Negotiations are continuing - and becoming more venomous - between the unions representing Canadian and American auto workers on the one hand, and representatives of the big three US automakers - Ford, General Motors and Stellantis - on the other.
Workers’ unions’ current contract with Ford, General Motors and Stellantis expires on September 14 in the U.S. and September 18 in Canada. South of the border, the UAW (United Workers Association) has demanded numerous changes, including a wage increase of over 40 percent over the next four years, as well as a reduced work week of 32 hours. Ford, GM and Stellantis have made counteroffers, but Shawn Fain, president of the UAW described all three as, well, garbage.
Experts agree, we're headed for a labour disruption. The UAW's strike fund is $825 million USD, which could see them through about 90 days. However, if the UAW decides to take a more tactical approach and hit only plants that make engines and transmissions, for example, the strike could last much longer.
It all comes at a time of post-pandemic recovery in the automotive sector, when supply is better than it has been for the past two or three years. Prices are still very high, but the used car market has begun to show a downward trend, giving consumers a respite. Also, the increase in inventories of vehicles means manufacturers are once again offering incentives to liquidate unsold product.
This momentum could be broken by a strike. And of course, the ball is being tossed back and forth at the bargaining table.

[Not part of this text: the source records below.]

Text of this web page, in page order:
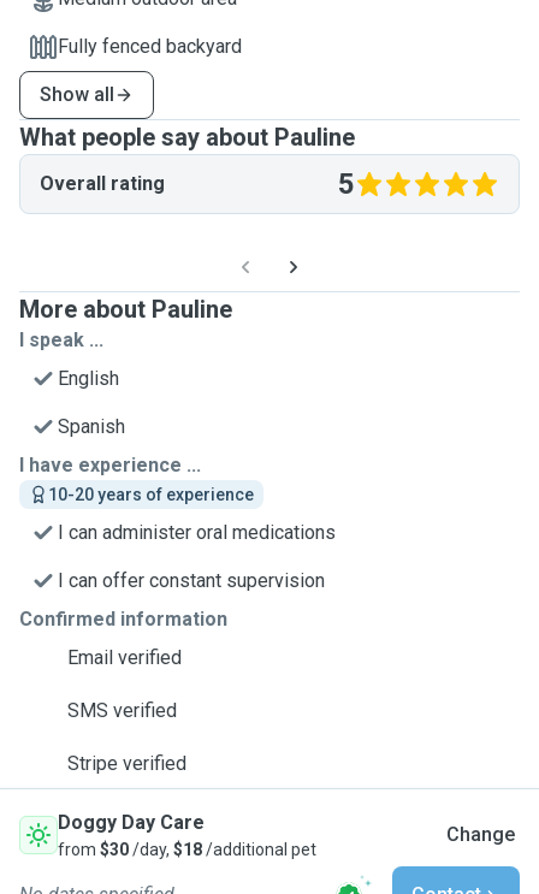
Fully fenced backyard
Show all
What people say about Pauline
Overall rating 5
More about Pauline
I speak ...
English
Spanish
I have experience ...
10-20 years of experience
I can administer oral medications
I can offer constant supervision
Confirmed information
Email verified
SMS verified
Stripe verified
Doggy Day Care
from $30/day, $18/additional pet
Change

The union has not commented on the likelihood of a labour dispute or the form it might take. What does seem clear to analysts is that if a strike does break out, consumers will be among those bearing the brunt, as supply chain expert Ambrose Conroy told Car and Driver.
“Incentives will disappear very soon after a strike is called, so consumers looking for a deal should buy now. Choices will become limited as automakers will again focus production on the highest-profit vehicles they can make, and the on-hand inventory will likely sell quickly.”
When stocks are exhausted, shortages will once again be passed on to the rest of the market. “A strike lasting more than 30 days is likely to push up used car prices,” added Conroy.
In other words, if a strike takes place and is prolonged, the used car market could once again see prices soar.